Мои домашніе подумали, подумали, и кончилось тѣмъ, что было принято такое рѣшеніе: оставить меня у Тиммермана, но только какъ полупансіонера. Я буду каждое утро ѣздить въ пансіонъ къ началу классовъ и возвращаться по окончаніи ихъ, въ шесть часовъ, домой къ обѣду.
Моя мать поѣхала къ Тиммерману и, какъ я потомъ узналъ изъ ея разсказовъ, объявила ему о своемъ рѣшеніи, замѣтивъ при этомъ, что такая перемѣна ничуть не касается денежныхъ условій, то-есть, что плата за меня будетъ все та-же. Тиммерманъ сдѣлалъ видъ, что не обратилъ на это вниманія и выразилъ неудовольствіе:
— Да, развѣ ему не хорошо? Кажется, онъ ни на что не можетъ жаловаться?
Но мать на этотъ счетъ его успокоила и сказала, что я ни на что не жалуюсь.
Узнавъ о неожиданной перемѣнѣ въ моей жизни, я былъ совсѣмъ пораженъ.
Такъ это было возможно? Какъ-же возможность эта не пришла мнѣ въ голову, отчего-же я воображалъ, что эта ужасная жизнь безъ исхода?
«Ахъ, какъ хорошо!
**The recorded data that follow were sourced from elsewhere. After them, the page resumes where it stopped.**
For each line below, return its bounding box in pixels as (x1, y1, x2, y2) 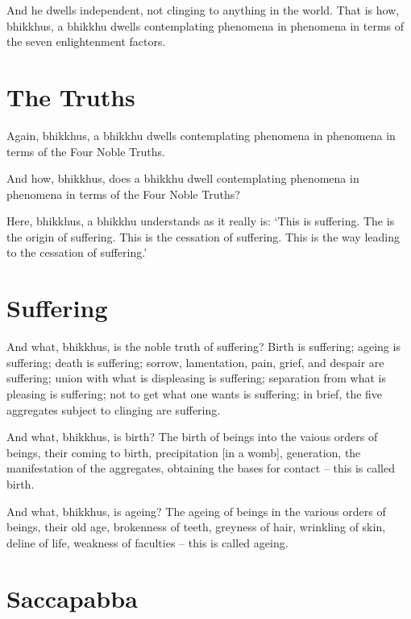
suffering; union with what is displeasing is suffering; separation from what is (6, 369, 386, 386)
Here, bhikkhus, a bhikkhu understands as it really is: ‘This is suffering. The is (6, 213, 395, 229)
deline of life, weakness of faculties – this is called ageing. (6, 534, 289, 551)
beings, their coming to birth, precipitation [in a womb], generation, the (6, 444, 361, 460)
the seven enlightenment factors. (6, 33, 166, 50)
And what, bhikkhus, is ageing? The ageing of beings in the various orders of (6, 502, 386, 519)
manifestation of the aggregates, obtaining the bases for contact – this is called (6, 460, 395, 477)
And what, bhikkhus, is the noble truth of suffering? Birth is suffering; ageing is (6, 338, 401, 355)

Боже, какъ хорошо!» — думалъ я, боясь даже вѣрить своему счастью.
VII
Со времени пребыванія моего въ пансіонѣ Тиммермана прошло очень много лѣтъ, и конечно, теперь, когда я описываю тогдашнія событія, я не могу относиться къ нимъ пристрастно, я вижу ихъ не въ томъ освѣщеніи, въ какомъ они мнѣ тогда представлялись. Въ настоящее время я могу судить спокойно, безотносительно къ себѣ самому, и картина этого «воспитательнаго» заведенія является передо мною точнымъ фотографическимъ снимкомъ съ дѣйствительности. Передавая эту картину, мнѣ не зачѣмъ сгущать или ослаблять краски.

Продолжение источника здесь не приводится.